Working in mono-sorted first order logic with membership:

• Define: $set(x) \equiv_{df} \exists y \, (x \in y)$

• Define: $a \approx b \equiv_{df} \forall x \, (a \in x \leftrightarrow b \in x)$

• Axiomatize:

1. Extensionality: $( set(a) \to[ (a \subseteq b \land b \subseteq a) \leftrightarrow a \approx b])$

2. Separation: $(set(a) \to \exists \ set \ x : \forall y \, (y \in x \leftrightarrow y \in a \land \phi ))$

3. Reflection: $ (\phi \to \exists \ set \ x : \text { trs}(x) \land \phi^x)$

where formula $\phi$ doesn't use $“x"$ in both schemata; $\phi^x$ is the formula obtained from $\phi$ by merely bounding all of its quantifiers by $“\subseteq x"$; and $\text { trs}(x) \iff \forall y \in x (y \subseteq x)$

This theory seems to prove all axioms of $\sf ZF-Reg.$ over the set world of it, and perhaps can even go beyond that? But, my guess is that it is inconsistent!

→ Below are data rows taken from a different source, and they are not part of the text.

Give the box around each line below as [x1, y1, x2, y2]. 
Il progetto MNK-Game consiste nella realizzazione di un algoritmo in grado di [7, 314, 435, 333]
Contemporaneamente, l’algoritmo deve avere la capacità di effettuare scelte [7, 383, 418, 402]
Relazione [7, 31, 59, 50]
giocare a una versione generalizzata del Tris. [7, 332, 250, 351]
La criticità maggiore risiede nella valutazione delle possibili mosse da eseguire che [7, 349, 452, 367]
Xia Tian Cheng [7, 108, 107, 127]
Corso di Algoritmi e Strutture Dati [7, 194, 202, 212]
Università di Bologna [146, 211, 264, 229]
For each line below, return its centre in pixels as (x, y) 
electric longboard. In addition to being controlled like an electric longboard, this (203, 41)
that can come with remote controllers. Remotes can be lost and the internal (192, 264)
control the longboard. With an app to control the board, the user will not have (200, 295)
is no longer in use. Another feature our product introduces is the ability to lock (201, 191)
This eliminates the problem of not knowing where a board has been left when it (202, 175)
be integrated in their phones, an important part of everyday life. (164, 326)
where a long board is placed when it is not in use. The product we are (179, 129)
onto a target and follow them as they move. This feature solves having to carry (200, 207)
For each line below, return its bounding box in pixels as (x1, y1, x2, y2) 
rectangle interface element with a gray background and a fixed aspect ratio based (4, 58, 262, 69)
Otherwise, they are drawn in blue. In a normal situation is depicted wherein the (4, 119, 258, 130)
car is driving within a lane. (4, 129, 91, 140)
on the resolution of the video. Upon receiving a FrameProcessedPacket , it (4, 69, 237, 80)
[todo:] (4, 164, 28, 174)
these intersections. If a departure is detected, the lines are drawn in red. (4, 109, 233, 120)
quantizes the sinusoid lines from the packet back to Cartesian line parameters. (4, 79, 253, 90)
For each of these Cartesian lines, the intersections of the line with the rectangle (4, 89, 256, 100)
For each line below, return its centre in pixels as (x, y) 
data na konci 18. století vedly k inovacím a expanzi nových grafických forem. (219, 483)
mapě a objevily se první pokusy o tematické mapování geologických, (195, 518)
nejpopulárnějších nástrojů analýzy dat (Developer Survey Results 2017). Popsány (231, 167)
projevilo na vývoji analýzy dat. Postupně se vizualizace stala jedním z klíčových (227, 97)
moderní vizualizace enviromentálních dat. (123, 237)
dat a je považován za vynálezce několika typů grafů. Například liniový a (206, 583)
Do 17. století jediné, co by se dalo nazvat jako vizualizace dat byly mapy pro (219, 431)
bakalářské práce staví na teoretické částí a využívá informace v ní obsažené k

Is there a clear inconsistency with this theory?

Answer 1

Yes, this theory is inconsistent.

We note that by 1 and 2 that if set(x) and y⊆x, then set(y).

(a) There is a v such that ∀x(set(x)-->x∈v).

Proof:Suppose not. Then ∀v∃s∃t(s∈t∧s∉v). By 3 there is transitive x such that

  set(x) and ∀v(v⊆x-->∃s∃t(s⊆x∧t⊆x∧s∈t∧s∉v). In particular 

  (x⊆x-->∃s∃t(s⊆x∧t⊆x∧s∈t∧s∉x).  But this is impossible.

Suppose that ∀x(set(x)-->x∈V). Then ∃w∀t(t∈V-->t∈w). By 3 there is transitive x

such that set(x) and ∃w(w⊆x∧∀t(t⊆x∧t∈V-->t∈w)). Since t⊆x implies set(t),

t⊆x implies t∈x. By 2, there is a c such that t∈c<-->(t∈x∧t∉t). Since set(c),

c∈c<-->c∉c.